# Classic netgain controller upgrade/hack



## Snakub (Sep 8, 2008)

I've had this controller for a while in my attic and I've just now toyed with the idea of using it again in a race project but I contacted netgain and they said they no longer service these controllers. Is there anyway to hack the firmware for higher voltage and amperage because the upgrades are not hardware but software.


----------



## RadioChris123 (Feb 23, 2016)

I wish there was a way to hack it. I have the same controller but I think mine lost the programming. I tried to read the pic micro with a pickit3 but it was blank. I tried to contact Netgain Controls multiple times, but got no response. Do you have the one with 10 capacitors or one big black one?


----------



## Snakub (Sep 8, 2008)

I have the big black capacitor one. Blank? How can that be? Does your controller still work?


----------



## RadioChris123 (Feb 23, 2016)

No, it doesn't work. I bought it used and never saw it working. It was cheep so I'm not complaining. My only complaint is the lack of support for these controllers from the oem. 
When reading the pic micro controller, all I get are zeros. I'm going to try to make my own code but that requires reverse engineering the whole thing. idk if I have time for that.


----------



## Snakub (Sep 8, 2008)

So if your controller output anything other than zeros what would you do?


----------



## CKidder (Dec 12, 2009)

RadioChris123 said:


> No, it doesn't work. I bought it used and never saw it working. It was cheep so I'm not complaining. My only complaint is the lack of support for these controllers from the oem.
> When reading the pic micro controller, all I get are zeros. I'm going to try to make my own code but that requires reverse engineering the whole thing. idk if I have time for that.

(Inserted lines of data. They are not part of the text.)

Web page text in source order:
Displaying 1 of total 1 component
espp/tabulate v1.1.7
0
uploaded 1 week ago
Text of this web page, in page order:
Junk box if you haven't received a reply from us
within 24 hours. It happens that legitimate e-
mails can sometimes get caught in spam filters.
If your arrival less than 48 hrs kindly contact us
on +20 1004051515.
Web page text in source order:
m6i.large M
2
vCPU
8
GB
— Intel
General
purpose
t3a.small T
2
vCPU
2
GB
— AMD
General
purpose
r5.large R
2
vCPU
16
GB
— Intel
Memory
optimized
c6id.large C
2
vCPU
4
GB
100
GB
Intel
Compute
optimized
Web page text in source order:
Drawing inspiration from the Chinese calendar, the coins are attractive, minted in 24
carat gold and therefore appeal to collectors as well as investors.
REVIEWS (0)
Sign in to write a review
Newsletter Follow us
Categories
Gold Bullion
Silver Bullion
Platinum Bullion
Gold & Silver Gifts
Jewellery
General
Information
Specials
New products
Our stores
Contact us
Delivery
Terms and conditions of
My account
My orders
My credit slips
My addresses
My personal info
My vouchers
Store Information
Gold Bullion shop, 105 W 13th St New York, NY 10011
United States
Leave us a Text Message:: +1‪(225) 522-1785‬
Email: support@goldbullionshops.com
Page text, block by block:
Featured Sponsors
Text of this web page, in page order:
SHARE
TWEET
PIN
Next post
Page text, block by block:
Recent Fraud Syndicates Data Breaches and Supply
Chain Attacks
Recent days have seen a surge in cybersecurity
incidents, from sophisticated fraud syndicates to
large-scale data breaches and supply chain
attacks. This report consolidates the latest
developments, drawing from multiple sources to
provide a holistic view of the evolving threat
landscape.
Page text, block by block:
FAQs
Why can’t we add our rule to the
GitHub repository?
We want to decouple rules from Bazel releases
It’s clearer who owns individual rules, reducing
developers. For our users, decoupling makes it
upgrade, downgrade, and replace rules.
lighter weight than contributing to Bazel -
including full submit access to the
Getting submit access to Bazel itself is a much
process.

You will get all zeros read out from the controller because the chip is locked. You can't read the firmware out of it. The proper test is whether it is actually outputting CAN or not and can talk to the dash display.

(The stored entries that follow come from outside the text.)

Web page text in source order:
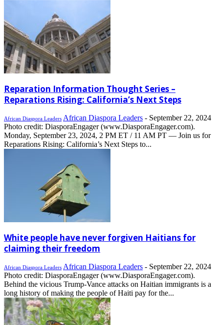
Reparation Information Thought Series –
Reparations Rising: California’s Next Steps
African Diaspora Leaders African Diaspora Leaders - September 22, 2024
Photo credit: DiasporaEngager (www.DiasporaEngager.com).
Monday, September 23, 2024, 2 PM ET / 11 AM PT — Join us for
Reparations Rising: California’s Next Steps to...
White people have never forgiven Haitians for
claiming their freedom
African Diaspora Leaders African Diaspora Leaders - September 22, 2024
Photo credit: DiasporaEngager (www.DiasporaEngager.com).
Behind the vicious Trump-Vance attacks on Haitian immigrants is a
long history of making the people of Haiti pay for the...
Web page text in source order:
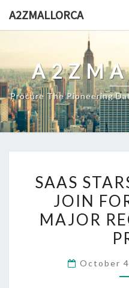
A2ZMALLORCA
Procure The Pioneering
SAAS
JOIN
MAJOR
October
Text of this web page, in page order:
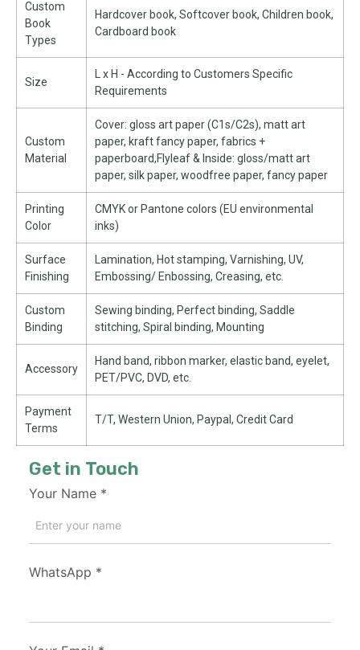
Custom
Book
Types
Hardcover book, Softcover book, Children book,
Cardboard book
Size
L x H - According to Customers Specific
Requirements
Custom
Material
Cover: gloss art paper (C1s/C2s), matt art
paper, kraft fancy paper, fabrics +
paperboard,Flyleaf & Inside: gloss/matt art
paper, silk paper, woodfree paper, fancy paper
Printing
Color
CMYK or Pantone colors (EU environmental
inks)
Surface
Finishing
Lamination, Hot stamping, Varnishing, UV,
Embossing/ Enbossing, Creasing, etc.
Custom
Binding
Sewing binding, Perfect binding, Saddle
stitching, Spiral binding, Mounting
Accessory
Hand band, ribbon marker, elastic band, eyelet,
PET/PVC, DVD, etc.
Payment
Terms
T/T, Western Union, Paypal, Credit Card
Get in Touch
Your Name *
WhatsApp *
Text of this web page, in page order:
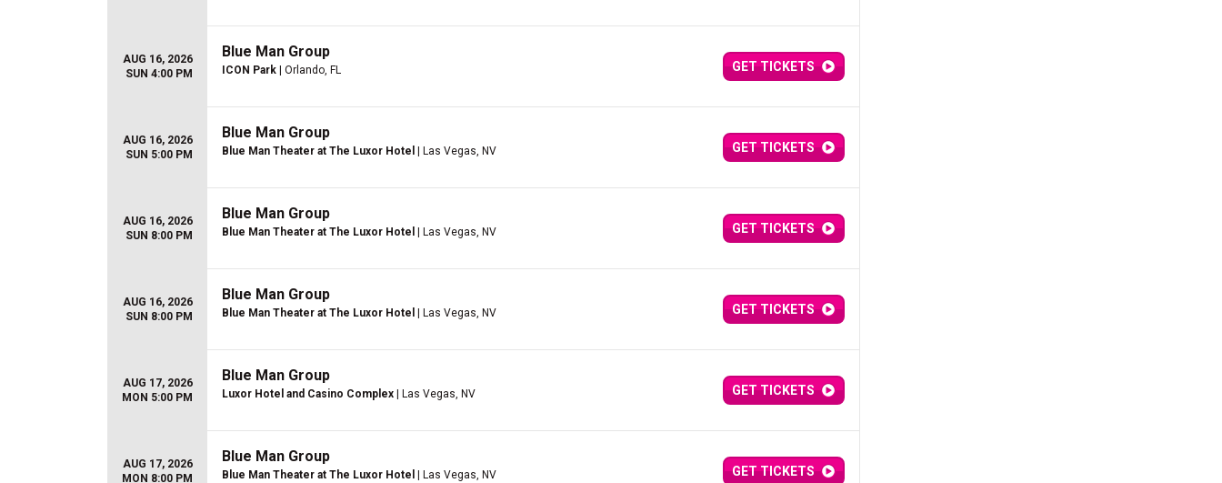
AUG 16, 2026
SUN 4:00 PM
Blue Man Group
ICON Park | Orlando, FL GET TICKETS
AUG 16, 2026
SUN 5:00 PM
Blue Man Group
Blue Man Theater at The Luxor Hotel | Las Vegas, NV GET TICKETS
AUG 16, 2026
SUN 8:00 PM
Blue Man Group
Blue Man Theater at The Luxor Hotel | Las Vegas, NV GET TICKETS
AUG 16, 2026
SUN 8:00 PM
Blue Man Group
Blue Man Theater at The Luxor Hotel | Las Vegas, NV GET TICKETS
AUG 17, 2026
MON 5:00 PM
Blue Man Group
Luxor Hotel and Casino Complex | Las Vegas, NV GET TICKETS
AUG 17, 2026
MON 8:00 PM
Blue Man Group
Blue Man Theater at The Luxor Hotel | Las Vegas, NV GET TICKETS

Just for full disclosure, I am not affiliated directly with Netgain but I do know them and I once worked with Ryan (the guy who built those controllers) to try to crack the firmware protections. I wasn't given any insider info to do this because no one else would have any. I'm pretty sure you won't be unlocking any upgrades for free or messing with the firmware, it seems reasonably secure. But, I also doubt that the controller doesn't have firmware on it.

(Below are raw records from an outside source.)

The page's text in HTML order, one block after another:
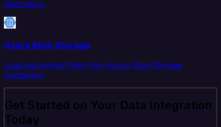
destination.
Azure Blob Storage
Load and extract files from Azure Blob Storage
containers.
Get Started on Your Data Integration
Today
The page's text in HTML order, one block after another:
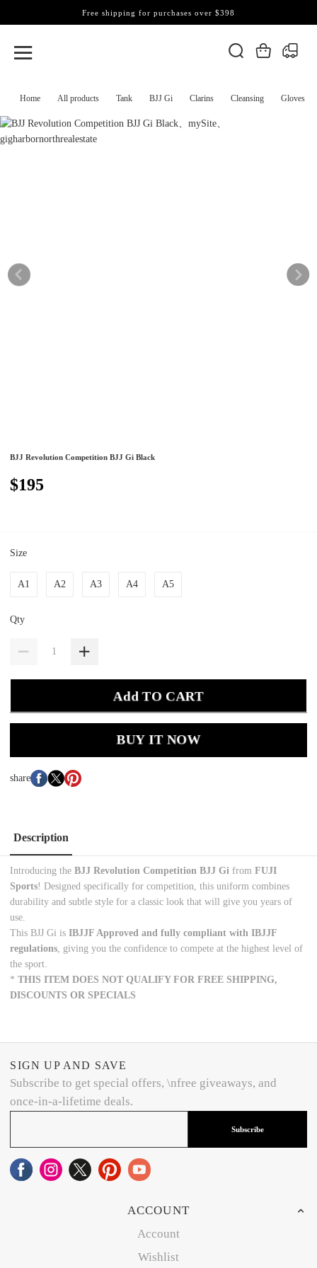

Come to think of it, you didn't mention having a dash display. The netgain controllers I saw all needed a dash display to show their status and to configure them. If you don't have that then you're probably going to have a bad time.


----------



## Snakub (Sep 8, 2008)

Either netgain is going to have to step up or we will have to find a way in. Could some sort of brute force work?


----------



## piotrsko (Dec 9, 2007)

I would suggest getting the chips technical data package to see if the lock is not hardware based.


----------



## Snakub (Sep 8, 2008)

Hey RadioChris do you know the chip number?


----------



## RadioChris123 (Feb 23, 2016)

There are three:
PIC18F4685
PIC16F88
PIC16F818


----------



## RadioChris123 (Feb 23, 2016)

CKidder said:


> You will get all zeros read out from the controller because the chip is locked. You can't read the firmware out of it. The proper test is whether it is actually outputting CAN or not and can talk to the dash display.
> 
> Just for full disclosure, I am not affiliated directly with Netgain but I do know them and I once worked with Ryan (the guy who built those controllers) to try to crack the firmware protections. I wasn't given any insider info to do this because no one else would have any. I'm pretty sure you won't be unlocking any upgrades for free or messing with the firmware, it seems reasonably secure. But, I also doubt that the controller doesn't have firmware on it.
> 
> Come to think of it, you didn't mention having a dash display. The netgain controllers I saw all needed a dash display to show their status and to configure them. If you don't have that then you're probably going to have a bad time.



Thanks for the info CKidder. I do have a controller. Maybe I should cut my losses and buy a new one. Its hard to justify buying a Netgain Controls one because the lack of support for older devices. I wish I could have a service manual or schematic. 

Do you have a manual and/or the error codes for the old controller? The codes are four digits.
for example:
4122
4111
4132
3112
3113
3111


----------



## Clipper (Jan 30, 2011)

Contact Ryan Bohm, his email address is [email protected]

He designed the controller and he can occasionally be coaxed to repair one. 
He takes a while, though, over two months in my case, but mine turned out to be a minor, inexpensive repair.

He is no longer with NetGain, I read that he was head of the power electronics lab at Utah State University . 

The last time I emailed him was May 2016... don’t know if that email is still good or not.


----------



## RadioChris123 (Feb 23, 2016)

Thanks Clipper. I looked him up on linked-in. He's the "Power Electronics Laboratory Manager" at Utah State University.

I think I'll give the repair a go myself. I've been in electronics repair for about 17 years so I know (i think) I can do it. It will just take a long time with out a schematic. I think I'll start another thread about the repair.


----------



## loopylupine (Jan 1, 2014)

Does anyone know where I could find an interface module for the netgain classic? Barring that, maybe someone knows how to fix them? I have one but it needs a couple parts on the board repaired/replaced and my soldering skills don't go down to that scale. Or... does anyone know how to clear errors without the module? The instructions in the manual are not working. I get solid red light, no flashing codes.
Thanks


----------